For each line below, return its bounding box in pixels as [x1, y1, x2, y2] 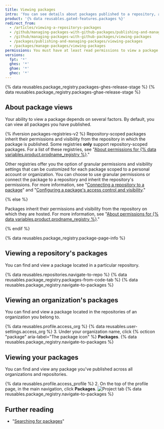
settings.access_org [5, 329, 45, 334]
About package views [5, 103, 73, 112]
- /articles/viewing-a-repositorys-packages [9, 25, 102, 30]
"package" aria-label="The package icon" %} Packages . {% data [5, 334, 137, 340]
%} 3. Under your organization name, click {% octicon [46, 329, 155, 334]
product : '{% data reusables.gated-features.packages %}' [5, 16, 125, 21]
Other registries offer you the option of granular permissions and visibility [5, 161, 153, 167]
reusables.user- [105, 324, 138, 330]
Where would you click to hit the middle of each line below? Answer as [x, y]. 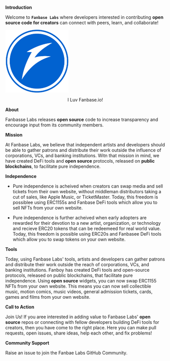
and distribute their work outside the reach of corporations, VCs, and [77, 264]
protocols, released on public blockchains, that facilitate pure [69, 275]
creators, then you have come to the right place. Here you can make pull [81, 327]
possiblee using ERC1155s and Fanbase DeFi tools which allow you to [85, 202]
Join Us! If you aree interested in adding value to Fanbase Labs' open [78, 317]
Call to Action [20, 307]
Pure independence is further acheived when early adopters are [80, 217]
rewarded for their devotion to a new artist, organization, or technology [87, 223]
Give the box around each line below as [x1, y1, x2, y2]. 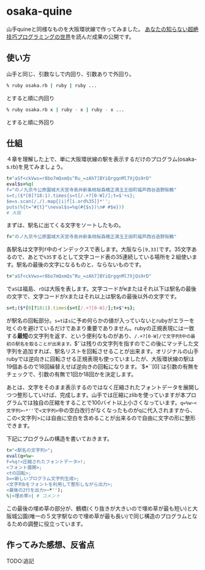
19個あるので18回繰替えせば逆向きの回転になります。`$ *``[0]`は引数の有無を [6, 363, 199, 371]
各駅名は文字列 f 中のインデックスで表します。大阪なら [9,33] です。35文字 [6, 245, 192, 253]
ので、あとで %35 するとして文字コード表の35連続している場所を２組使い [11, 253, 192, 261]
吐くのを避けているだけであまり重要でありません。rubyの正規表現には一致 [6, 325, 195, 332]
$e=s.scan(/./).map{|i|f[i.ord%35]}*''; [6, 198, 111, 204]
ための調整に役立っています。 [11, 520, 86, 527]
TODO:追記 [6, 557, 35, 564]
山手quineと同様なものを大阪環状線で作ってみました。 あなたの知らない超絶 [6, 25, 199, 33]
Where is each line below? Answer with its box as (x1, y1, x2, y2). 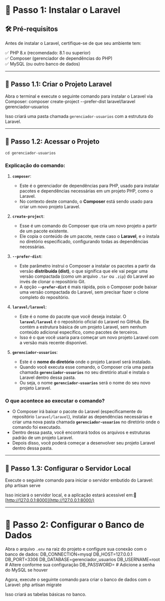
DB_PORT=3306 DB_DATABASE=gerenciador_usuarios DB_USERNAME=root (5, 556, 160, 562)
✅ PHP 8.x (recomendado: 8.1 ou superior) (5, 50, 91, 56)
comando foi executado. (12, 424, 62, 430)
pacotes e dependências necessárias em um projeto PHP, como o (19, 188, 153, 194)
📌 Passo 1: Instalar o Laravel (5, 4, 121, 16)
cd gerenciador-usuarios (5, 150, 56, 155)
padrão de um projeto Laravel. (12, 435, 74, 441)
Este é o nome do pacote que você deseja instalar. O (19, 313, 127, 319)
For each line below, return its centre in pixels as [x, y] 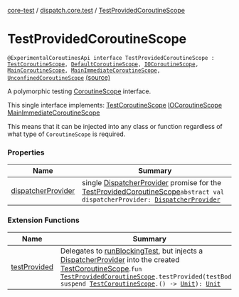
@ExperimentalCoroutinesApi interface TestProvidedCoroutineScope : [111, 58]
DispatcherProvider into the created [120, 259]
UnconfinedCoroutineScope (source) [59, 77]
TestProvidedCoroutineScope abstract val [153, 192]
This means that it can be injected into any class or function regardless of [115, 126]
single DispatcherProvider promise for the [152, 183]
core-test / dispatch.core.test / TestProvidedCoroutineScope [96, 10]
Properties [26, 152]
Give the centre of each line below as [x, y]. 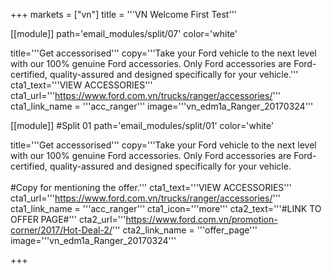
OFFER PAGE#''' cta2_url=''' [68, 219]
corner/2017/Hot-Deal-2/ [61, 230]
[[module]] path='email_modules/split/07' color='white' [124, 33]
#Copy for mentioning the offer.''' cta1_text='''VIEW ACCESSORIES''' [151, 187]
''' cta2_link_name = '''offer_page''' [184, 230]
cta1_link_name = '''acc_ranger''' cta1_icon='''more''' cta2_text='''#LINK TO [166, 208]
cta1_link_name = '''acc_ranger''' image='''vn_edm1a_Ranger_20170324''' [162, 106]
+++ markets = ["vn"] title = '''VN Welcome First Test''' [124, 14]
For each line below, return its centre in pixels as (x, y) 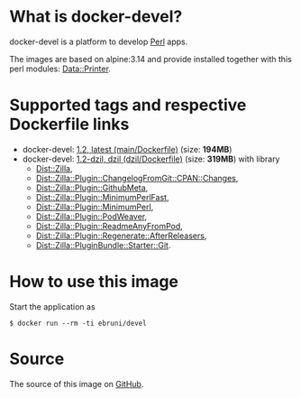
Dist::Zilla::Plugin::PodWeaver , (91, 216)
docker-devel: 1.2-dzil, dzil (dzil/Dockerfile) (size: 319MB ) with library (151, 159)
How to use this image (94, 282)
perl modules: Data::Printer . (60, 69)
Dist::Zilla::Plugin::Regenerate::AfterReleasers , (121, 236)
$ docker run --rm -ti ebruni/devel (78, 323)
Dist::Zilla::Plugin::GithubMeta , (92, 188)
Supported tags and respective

_EXERCISE_
Determine the count of lines that include the word "reusables" in the listing, and state nothing but that count.

_ANSWER SPACE_
2